Be strong. Be courageous. Be a man of principal. Meek is how a king likes his subjects, a slaver likes his slaves, and a selfish husband likes his wife.
 

9-10ths_Penguin

1/10 Subway Stalinist
Premium Member
I don't think the video has any argument against atheism (of any kind) at all.
I've heard several of Jordan Peterson's lectures (he used to be featured fairly regularly on Big Ideas, back when it was still on the air). His objections to atheism and defenses of theism or religion always struck me as almost entirely irrelevant to the questions at hand: always going on about "the sacred" or "the transcendent" as if feelings of sacredness are somehow off-limits to atheists, or as if invoking a god somehow has something to do with transcendence in general. It's like he made a whole bunch of bad jumps to conclusions about the nature of theism and atheism and then used this as his starting point for discussion.
 

minorwork

Destroyer of Worlds
Premium Member
Humans live in much larger societies though. You need some kind of transcendent concepts (religion, nationalism, Humanity, etc.) to create some sense of kinship.

While societies don't necessarily need god-based myths, they do need their myths of some form.
Pheremones. The language of ants, which for the most part war with any other colony, enslave other ant colonies, farm fungus, and animals as well as have a "gypsy" lifestyle of constant movement in the Driver ants, how is this done without concepts of loyalty that inspire war and unity of tribe? Their environmental niche is different than ours not simpler. Some would make humans exclusively above animals and ants, but this is bigotry which tends in humans to take on racist, nationalistic, gender specific characterizations that are observed in ants as well. Attribute humans behaviors to transcendent concepts, then ants too, have a transcendent inspired behavior which by reason of the big difference in ant and human environmental niches, prevents us from understanding their rationality for behavior which we excuse by saying they act instinctually, but somehow humans are immunized against anything in our behavior attributing to instinct and instead hold transcendent concepts responsible. Be brave, call it instinct. We're not above animals. We ARE animals.
 
but somehow humans are immunized against anything in our behavior attributing to instinct and instead hold transcendent concepts responsible. Be brave, call it instinct. We're not above animals. We ARE animals.

Animals that evolved to live in a very different environment to the one in which we currently reside.

The reason we live in this environment is because we were able to bind together increasingly large numbers of people who are not genetically related using abstract, transcendent, concepts to create an imaginary sense of kinship.

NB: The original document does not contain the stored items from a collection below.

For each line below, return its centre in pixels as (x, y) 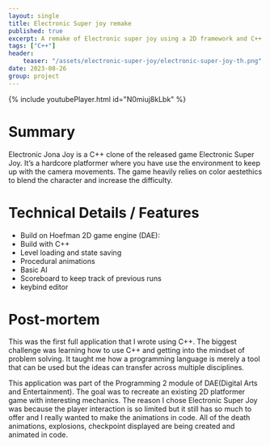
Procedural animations (57, 261)
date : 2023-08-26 (38, 69)
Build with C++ (45, 244)
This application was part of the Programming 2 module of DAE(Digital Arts (133, 383)
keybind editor (44, 287)
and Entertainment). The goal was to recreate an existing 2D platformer (127, 392)
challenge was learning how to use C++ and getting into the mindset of (127, 350)
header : (21, 53)
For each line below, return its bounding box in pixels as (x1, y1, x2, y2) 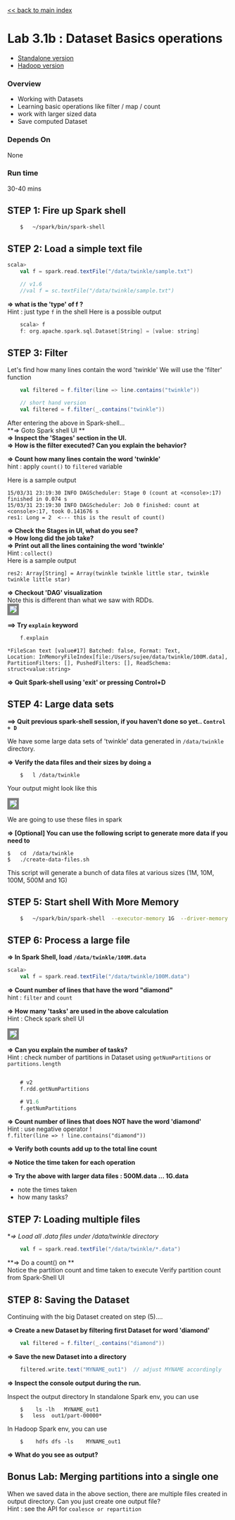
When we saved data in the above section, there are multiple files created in (7, 1489, 227, 1497)
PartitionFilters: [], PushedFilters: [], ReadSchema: (7, 659, 172, 667)
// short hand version (20, 400, 87, 407)
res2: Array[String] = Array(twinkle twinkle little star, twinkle (7, 570, 210, 577)
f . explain (20, 634, 49, 642)
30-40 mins (7, 184, 42, 193)
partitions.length (7, 1060, 61, 1068)
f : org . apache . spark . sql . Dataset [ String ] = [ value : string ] (20, 327, 200, 335)
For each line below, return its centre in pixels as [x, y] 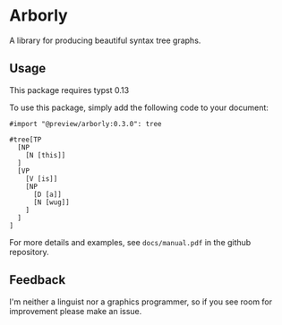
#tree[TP [26, 140]
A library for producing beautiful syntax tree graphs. [105, 40]
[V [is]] [42, 179]
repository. [29, 252]
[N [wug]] [51, 202]
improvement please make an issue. [76, 311]
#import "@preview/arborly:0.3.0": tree [86, 124]
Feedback [38, 280]
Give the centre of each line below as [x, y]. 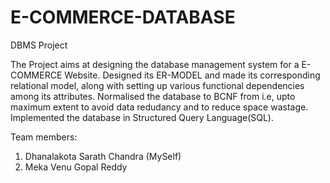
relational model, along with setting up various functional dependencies [157, 85]
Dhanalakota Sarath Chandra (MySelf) [103, 156]
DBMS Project [39, 45]
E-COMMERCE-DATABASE [123, 17]
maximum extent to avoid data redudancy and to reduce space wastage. [159, 107]
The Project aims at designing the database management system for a [155, 64]
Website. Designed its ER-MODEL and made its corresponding [192, 75]
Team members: [44, 137]
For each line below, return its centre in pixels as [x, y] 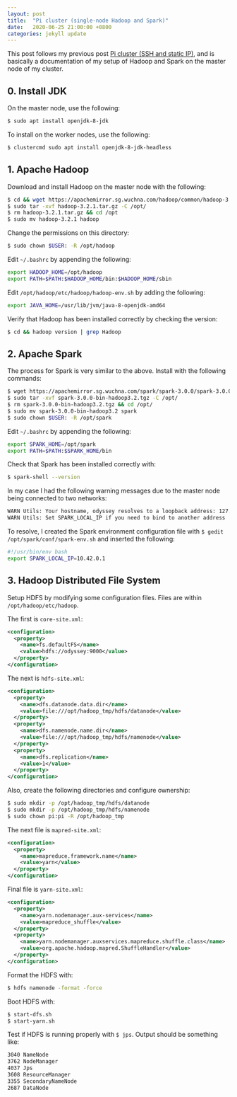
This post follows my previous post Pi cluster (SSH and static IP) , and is [111, 54]
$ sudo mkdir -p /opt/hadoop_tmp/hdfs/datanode [79, 803]
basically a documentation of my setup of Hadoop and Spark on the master [117, 62]
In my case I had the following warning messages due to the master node [114, 491]
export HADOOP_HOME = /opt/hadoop [55, 272]
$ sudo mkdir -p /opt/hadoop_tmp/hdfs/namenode [79, 810]
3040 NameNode [28, 1055]
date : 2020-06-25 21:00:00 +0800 [60, 27]
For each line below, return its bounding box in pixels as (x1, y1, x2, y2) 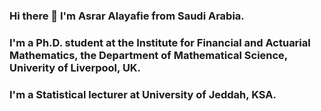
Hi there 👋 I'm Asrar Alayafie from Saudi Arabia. (9, 9, 245, 23)
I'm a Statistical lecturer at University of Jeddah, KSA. (9, 87, 277, 101)
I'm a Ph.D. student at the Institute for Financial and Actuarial (9, 35, 311, 49)
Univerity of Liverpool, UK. (9, 60, 142, 74)
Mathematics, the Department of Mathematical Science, (9, 48, 288, 62)
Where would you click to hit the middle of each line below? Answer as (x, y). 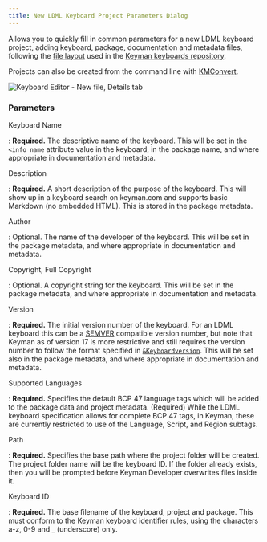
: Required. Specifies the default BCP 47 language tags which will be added (133, 398)
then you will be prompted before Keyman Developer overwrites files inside (133, 472)
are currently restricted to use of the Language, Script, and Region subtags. (133, 424)
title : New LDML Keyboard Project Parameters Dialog (98, 16)
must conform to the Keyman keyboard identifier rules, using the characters (133, 520)
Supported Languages (45, 383)
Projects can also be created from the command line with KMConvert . (123, 71)
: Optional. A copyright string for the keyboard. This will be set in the (121, 285)
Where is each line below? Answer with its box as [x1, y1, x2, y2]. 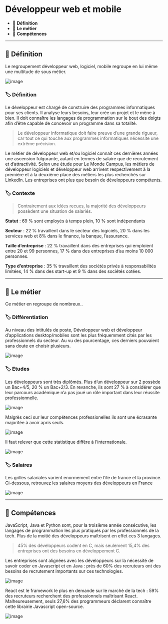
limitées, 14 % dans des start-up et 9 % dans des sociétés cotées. [5, 268, 141, 274]
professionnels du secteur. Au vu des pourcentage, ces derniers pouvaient [5, 338, 159, 344]
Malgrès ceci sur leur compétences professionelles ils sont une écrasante [5, 414, 157, 420]
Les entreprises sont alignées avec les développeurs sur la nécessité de [5, 557, 154, 563]
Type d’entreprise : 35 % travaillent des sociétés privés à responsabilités [5, 263, 156, 269]
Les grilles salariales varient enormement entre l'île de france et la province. [5, 475, 161, 481]
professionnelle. [5, 395, 38, 401]
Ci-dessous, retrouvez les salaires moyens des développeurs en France [5, 480, 153, 486]
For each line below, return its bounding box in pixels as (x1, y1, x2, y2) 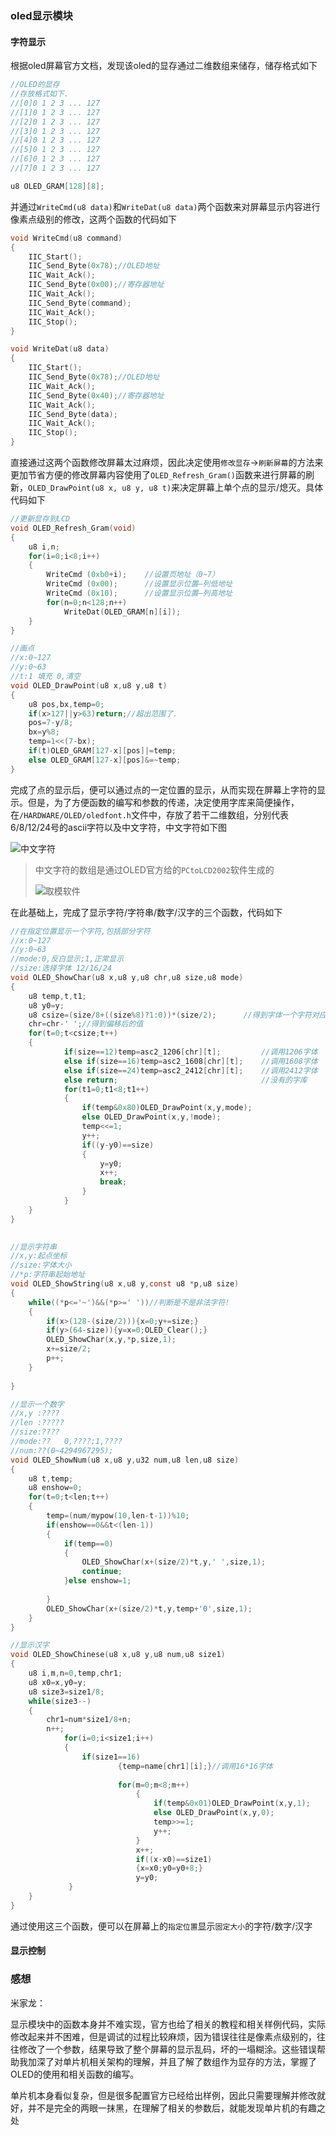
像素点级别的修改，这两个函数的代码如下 (10, 213, 177, 225)
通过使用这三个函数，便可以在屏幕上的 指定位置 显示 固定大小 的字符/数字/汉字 (10, 1920, 313, 1932)
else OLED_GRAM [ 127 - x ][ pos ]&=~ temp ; (28, 755, 182, 765)
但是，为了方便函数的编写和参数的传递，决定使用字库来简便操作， (27, 796, 300, 808)
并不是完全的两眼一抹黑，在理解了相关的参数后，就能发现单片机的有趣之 (27, 2102, 326, 2114)
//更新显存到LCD (10, 514, 71, 524)
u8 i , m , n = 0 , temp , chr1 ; (28, 1668, 123, 1678)
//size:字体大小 (10, 1260, 72, 1271)
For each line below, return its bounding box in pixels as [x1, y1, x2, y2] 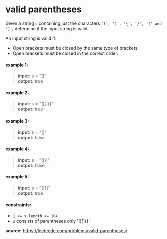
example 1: [5, 62, 29, 68]
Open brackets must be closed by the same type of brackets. [12, 45, 139, 51]
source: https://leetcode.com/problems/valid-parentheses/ [5, 228, 128, 234]
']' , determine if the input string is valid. [5, 25, 89, 31]
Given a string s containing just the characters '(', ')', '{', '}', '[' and [5, 20, 162, 26]
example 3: [5, 117, 29, 124]
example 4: [5, 146, 29, 152]
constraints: [5, 202, 32, 208]

Fair enough our instincts are social, but they are also to be wary of/hostile to outsiders. We aren't bound to millions of people we have never met purely by instinct, we are bound by complex systems of myths that create our sense of identity.
 

It Aint Necessarily So

Veteran Member
Premium Member
You and I have already had this discussion on another thread, and I think we exhausted the subject there. I am summarizing my position here - why I reject the claim that humanism is a byproduct of Christianity, and claiming instead that humanism is radically different from Christianity, and that it is humanism that is shaping Christianity now, not the other way around. It's a bit long, but I think I need to include dozens of examples to make my case.

‘The interiority of Christian belief – its insistence that the quality of personal intentions is more important than any fixed social rules – was a reflection of this. Rule following – the Hebraic “law” – was downgraded in favour of action governed by conscience. In that way, the Christian conception of God provided the foundation for what became an unprecedented form of human society.’ Christian moral beliefs emerge as the ultimate source of the social revolution that has made the West what it is...

That doesn't ring true, and evidence contradicts it.

The claim there is that Christian ethics evolved from a deontological ethical orientation (moral behavior is defined by obedience to a rule) to a virtue ethics (moral behavior is determined by the character and intent of the person acting) under the influence of the "Christian conception of God"

All one needs do is look at the same sex marriage issue to recognize that Christian ethics are still deontological. It is the humanist who says that he can see no reason why loving same sex couples that want the same protections and social status as married heterosexual couples shouldn't have them.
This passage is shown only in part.